Friends. I am in love.
The last week has been intense, full of activity (sometimes planned, sometimes spontaneous) and exhausting in the best way. For about three weeks now, I've been learning from my friend Annette about this world of refugee resettlement. And in that time, we have been preparing for three families to arrive in the States to make their permanent home. (Three families that we were told would not be coming this year!)
I thought this happened frequently, that refugee families were resettled here in our town. As it turns out, it's not quite as frequent as I thought it was.
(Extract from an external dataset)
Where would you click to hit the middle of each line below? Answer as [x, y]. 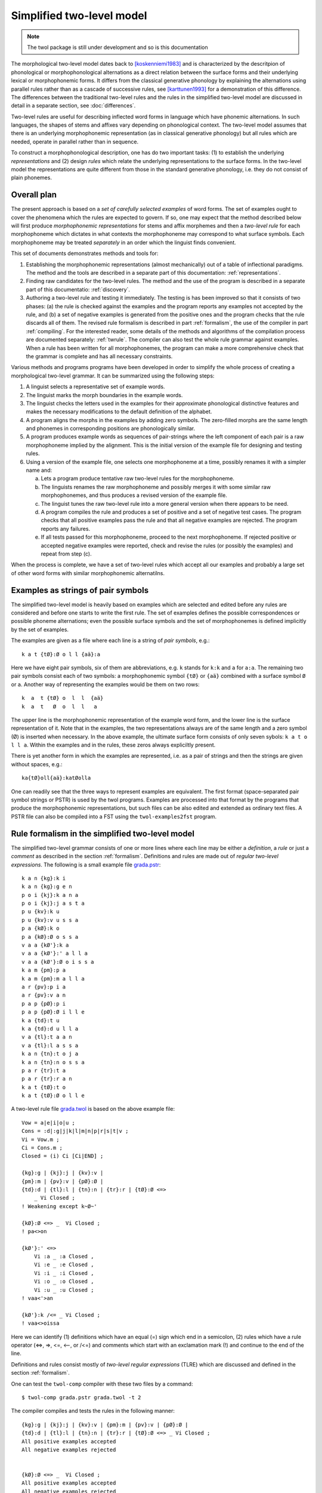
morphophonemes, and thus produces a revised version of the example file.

However, Chicago and its suburbs are one of the two areas in the US that resettle the most refugees (Dallas being the other). And so when the government gave the refugees that were on hold the green light to come, things began to happen very quickly.
I'd love to paint a picture of what all has happened, from my perspective, for several reasons...
1. Until recently, I didn't understand how this process worked. Therefore, I didn't understand how I might be a part of it.
2. As I engage more and more with this ministry, I have seen how many opportunities there are for more of YOU to get involved in ways that work and are meaningful to you. Some of you have participated in the preparations over the last few weeks and I want to show you the bigger picture now.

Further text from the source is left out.